Always with a real CSV parser, never with .split('\n'). Embedded newlines inside quoted fields are valid per RFC 4180. Python's csv.reader, Node's csv-parse, Ruby's CSV, and Go's encoding/csv all handle this correctly. The "tip-off" that a parser is broken: it crashes or splits records when one of your fields has a multi-line description.

What's the right way to detect a delimiter automatically?

Read the first 1–2KB of the file and count occurrences of ,, \t, ;, and | per line. Whichever delimiter has the most consistent count across rows is almost certainly the right one.

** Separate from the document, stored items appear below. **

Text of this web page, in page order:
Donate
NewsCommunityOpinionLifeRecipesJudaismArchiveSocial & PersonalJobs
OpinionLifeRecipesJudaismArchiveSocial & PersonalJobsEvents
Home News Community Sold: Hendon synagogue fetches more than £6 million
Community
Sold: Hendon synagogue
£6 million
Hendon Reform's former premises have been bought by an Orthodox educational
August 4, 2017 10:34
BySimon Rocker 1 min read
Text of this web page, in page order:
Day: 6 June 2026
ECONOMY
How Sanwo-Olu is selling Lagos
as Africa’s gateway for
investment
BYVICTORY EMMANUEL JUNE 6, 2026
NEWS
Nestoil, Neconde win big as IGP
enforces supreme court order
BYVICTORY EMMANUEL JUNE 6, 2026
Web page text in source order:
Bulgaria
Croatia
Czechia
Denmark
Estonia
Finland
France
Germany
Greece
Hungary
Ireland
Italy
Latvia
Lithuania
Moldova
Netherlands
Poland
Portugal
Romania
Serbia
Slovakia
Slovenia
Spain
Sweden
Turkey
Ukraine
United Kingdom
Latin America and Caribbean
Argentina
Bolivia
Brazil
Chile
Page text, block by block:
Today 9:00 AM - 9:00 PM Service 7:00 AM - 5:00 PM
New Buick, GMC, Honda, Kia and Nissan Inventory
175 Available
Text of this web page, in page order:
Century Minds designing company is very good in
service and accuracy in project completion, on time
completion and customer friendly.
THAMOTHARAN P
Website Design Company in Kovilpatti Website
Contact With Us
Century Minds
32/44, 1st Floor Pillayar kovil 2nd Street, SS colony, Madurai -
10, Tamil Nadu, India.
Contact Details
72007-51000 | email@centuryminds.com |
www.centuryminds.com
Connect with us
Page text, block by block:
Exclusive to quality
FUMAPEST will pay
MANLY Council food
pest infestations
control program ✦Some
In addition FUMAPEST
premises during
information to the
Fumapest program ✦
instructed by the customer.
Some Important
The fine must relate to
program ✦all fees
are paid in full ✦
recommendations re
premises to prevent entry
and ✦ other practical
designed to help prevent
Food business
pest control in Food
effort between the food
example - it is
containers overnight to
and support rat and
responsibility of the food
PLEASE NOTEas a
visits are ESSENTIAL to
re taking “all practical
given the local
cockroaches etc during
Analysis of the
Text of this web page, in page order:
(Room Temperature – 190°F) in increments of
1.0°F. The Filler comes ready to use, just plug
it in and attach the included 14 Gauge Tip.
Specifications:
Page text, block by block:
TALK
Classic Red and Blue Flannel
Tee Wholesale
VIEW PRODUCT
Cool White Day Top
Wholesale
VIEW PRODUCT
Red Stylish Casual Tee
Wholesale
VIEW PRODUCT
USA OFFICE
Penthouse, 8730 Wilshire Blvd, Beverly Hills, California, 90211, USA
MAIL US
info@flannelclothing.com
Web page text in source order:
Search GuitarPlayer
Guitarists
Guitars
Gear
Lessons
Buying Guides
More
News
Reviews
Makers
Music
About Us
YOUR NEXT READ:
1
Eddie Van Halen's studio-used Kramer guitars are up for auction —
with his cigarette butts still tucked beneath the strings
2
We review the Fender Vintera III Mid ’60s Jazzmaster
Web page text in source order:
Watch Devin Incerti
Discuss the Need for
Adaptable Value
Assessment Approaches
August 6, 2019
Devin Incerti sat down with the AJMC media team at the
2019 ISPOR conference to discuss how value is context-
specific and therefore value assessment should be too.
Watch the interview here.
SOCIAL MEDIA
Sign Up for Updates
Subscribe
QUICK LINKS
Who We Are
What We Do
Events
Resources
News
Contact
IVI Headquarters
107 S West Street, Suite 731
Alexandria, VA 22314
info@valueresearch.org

Python's csv.Sniffer and Node's csv-sniff implement this heuristic. For untrusted input, prompt the user to confirm the detection — auto-detection works ~95% of the time but occasionally picks wrong on edge cases.

Can CSV handle nested data?

Not natively. Workarounds: flatten the nesting (one row per leaf object), use JSON-encoded strings inside cells ("{\"key\":\"value\"}"), or denormalize across multiple files with foreign keys. None are great. If your data is genuinely hierarchical (orders with line items, surveys with multiple responses per question), CSV is fighting your data shape — JSON or a database export is usually a better choice.

How do I handle CSV files that exceed memory?

Stream them. Python's csv.reader on a file object reads row-by-row without loading the whole file. Node's csv-parse with the streaming API does the same. PostgreSQL's \copy reads CSV in chunks. For very large CSVs (multi-gigabyte), tools like xsv, csvkit, or q provide grep/sql-like operations directly on streamed CSV without loading it into memory. Avoid loading multi-GB CSV into pandas or a single string buffer.